**Work order**
Line by line, check the data for the string "that" and state how many lines have it, nothing more.
::: Data section
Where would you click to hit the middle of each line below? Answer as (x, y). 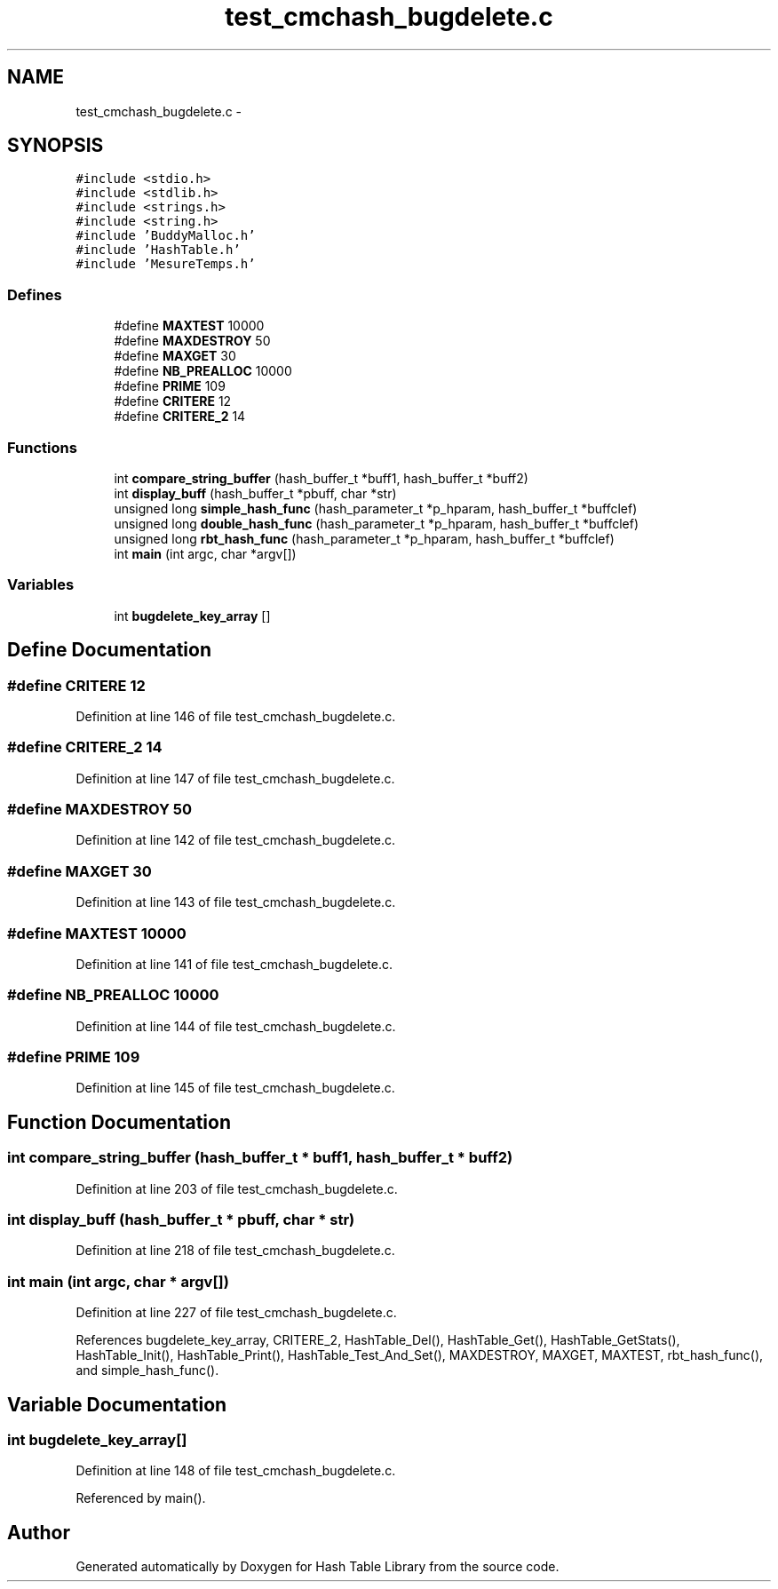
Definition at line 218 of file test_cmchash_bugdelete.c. (235, 1251)
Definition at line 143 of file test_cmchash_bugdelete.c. (236, 902)
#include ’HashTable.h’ (158, 250)
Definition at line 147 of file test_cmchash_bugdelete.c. (235, 778)
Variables (41, 585)
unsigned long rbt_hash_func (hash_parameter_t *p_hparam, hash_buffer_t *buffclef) (364, 538)
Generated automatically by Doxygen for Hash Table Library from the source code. (318, 1567)
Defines (35, 294)
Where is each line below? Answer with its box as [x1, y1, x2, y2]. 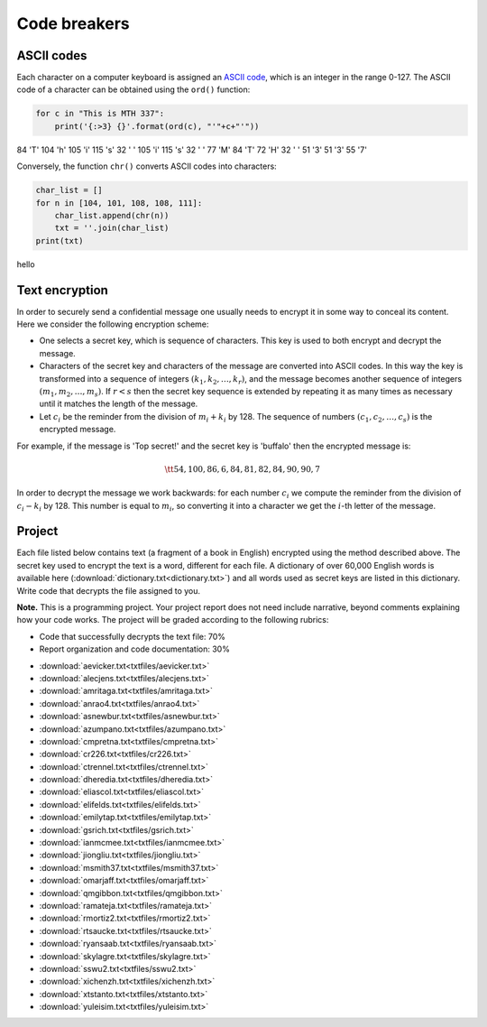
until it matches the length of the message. [39, 398, 198, 410]
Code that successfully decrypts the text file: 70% [39, 631, 225, 642]
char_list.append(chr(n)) [54, 210, 170, 220]
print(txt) [35, 236, 84, 245]
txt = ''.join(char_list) [54, 223, 170, 234]
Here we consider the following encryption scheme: [16, 319, 209, 329]
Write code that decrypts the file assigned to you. [16, 585, 201, 596]
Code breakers [16, 14, 130, 33]
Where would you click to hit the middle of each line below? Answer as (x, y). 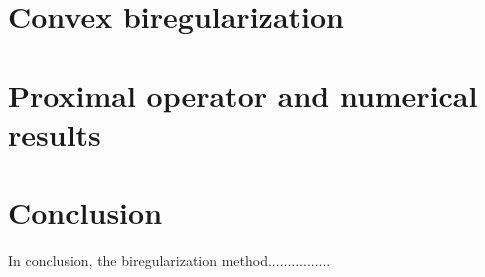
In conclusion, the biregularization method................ (169, 260)
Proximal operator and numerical (243, 94)
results (54, 133)
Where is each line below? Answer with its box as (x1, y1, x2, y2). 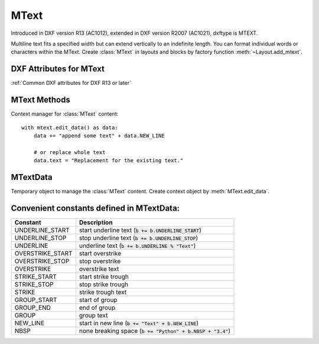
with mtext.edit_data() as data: (21, 124, 118, 131)
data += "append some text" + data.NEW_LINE (33, 132, 165, 139)
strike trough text (79, 288, 127, 296)
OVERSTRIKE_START (14, 249, 73, 257)
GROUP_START (14, 296, 57, 304)
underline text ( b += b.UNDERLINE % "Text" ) (79, 241, 196, 250)
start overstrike (79, 249, 121, 257)
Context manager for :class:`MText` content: (11, 110, 119, 117)
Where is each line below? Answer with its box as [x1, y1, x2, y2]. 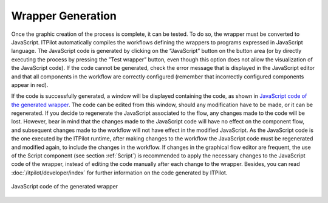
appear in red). [11, 81, 49, 88]
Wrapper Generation [11, 9, 117, 22]
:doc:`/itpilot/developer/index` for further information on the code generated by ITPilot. [11, 169, 228, 176]
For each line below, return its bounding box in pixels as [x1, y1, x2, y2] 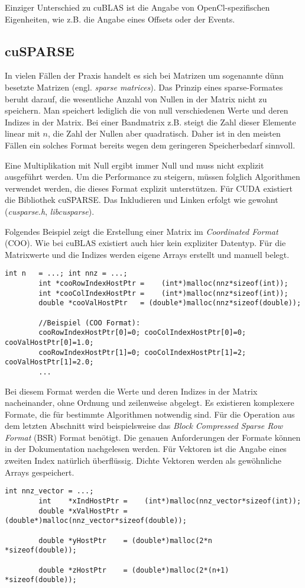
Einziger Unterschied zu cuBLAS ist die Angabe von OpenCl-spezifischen [5, 1, 270, 13]
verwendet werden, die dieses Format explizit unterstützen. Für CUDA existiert [5, 182, 293, 194]
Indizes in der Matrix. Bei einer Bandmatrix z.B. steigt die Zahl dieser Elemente [5, 115, 296, 128]
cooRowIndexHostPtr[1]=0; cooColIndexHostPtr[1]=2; [38, 348, 246, 357]
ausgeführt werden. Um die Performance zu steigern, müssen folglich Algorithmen [5, 170, 300, 183]
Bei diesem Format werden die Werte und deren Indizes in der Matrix [5, 385, 258, 397]
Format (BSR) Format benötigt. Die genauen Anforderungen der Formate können [5, 431, 301, 443]
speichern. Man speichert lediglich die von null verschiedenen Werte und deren [5, 104, 288, 117]
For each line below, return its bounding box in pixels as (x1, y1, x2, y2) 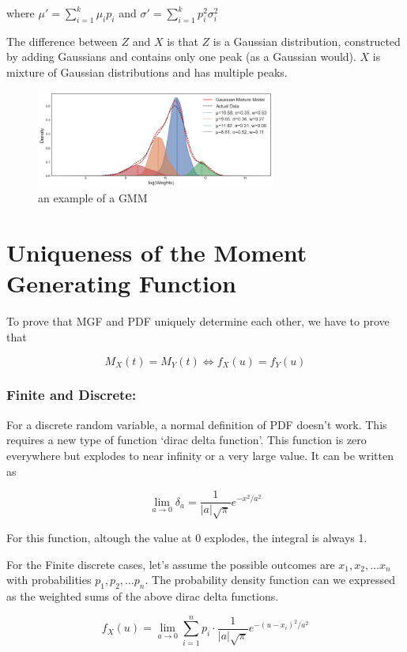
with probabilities (6, 571, 92, 588)
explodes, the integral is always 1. (204, 529, 367, 545)
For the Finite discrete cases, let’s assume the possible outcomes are (6, 556, 335, 572)
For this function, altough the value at (6, 529, 192, 545)
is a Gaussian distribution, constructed (213, 32, 401, 49)
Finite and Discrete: (6, 385, 137, 405)
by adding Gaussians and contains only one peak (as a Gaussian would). (6, 48, 356, 65)
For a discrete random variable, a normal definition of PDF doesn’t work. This (6, 416, 387, 432)
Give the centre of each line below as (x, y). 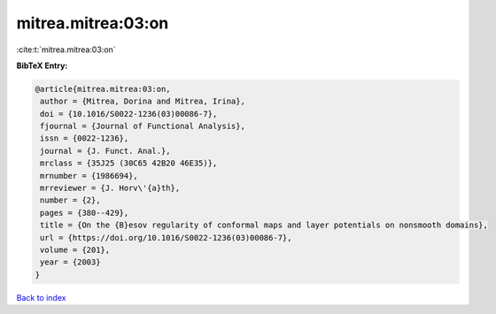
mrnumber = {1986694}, (89, 176)
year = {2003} (70, 262)
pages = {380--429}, (85, 213)
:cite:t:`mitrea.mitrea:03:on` (66, 50)
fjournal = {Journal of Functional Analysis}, (143, 126)
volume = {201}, (75, 250)
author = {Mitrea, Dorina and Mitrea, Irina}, (143, 101)
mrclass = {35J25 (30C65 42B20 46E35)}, (129, 163)
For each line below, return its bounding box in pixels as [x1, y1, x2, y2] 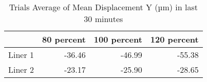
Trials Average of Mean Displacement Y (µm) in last [9, 1, 198, 13]
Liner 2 [8, 64, 34, 75]
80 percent [42, 33, 86, 45]
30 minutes [84, 13, 123, 25]
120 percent [150, 33, 199, 45]
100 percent [93, 33, 142, 45]
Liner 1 [8, 49, 34, 60]
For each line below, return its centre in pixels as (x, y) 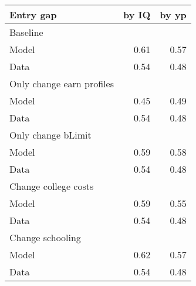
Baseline (26, 32)
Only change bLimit (50, 135)
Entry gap (33, 14)
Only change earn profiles (62, 83)
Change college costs (52, 186)
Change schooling (45, 237)
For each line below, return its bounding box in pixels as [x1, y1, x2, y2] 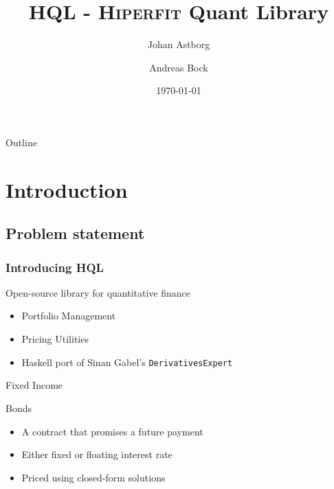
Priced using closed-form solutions [21, 470, 166, 484]
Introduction [5, 175, 128, 203]
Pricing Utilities [21, 332, 89, 346]
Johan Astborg [147, 37, 210, 52]
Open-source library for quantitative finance [5, 285, 190, 299]
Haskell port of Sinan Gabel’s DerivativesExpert [21, 354, 233, 369]
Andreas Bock [149, 60, 208, 74]
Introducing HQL [5, 258, 104, 275]
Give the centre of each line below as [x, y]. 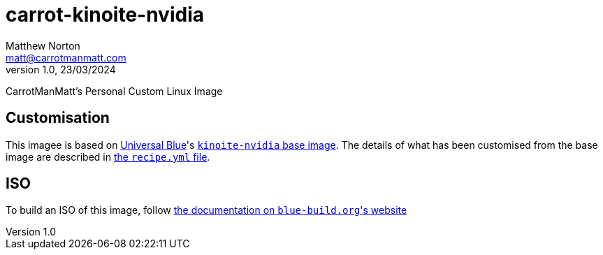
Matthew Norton [43, 45]
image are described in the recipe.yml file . [108, 156]
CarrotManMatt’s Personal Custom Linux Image [114, 91]
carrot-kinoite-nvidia [105, 15]
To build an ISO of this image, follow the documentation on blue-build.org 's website [206, 210]
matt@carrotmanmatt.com [66, 57]
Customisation [58, 118]
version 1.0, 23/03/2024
::::::
**Result of the exercise**
2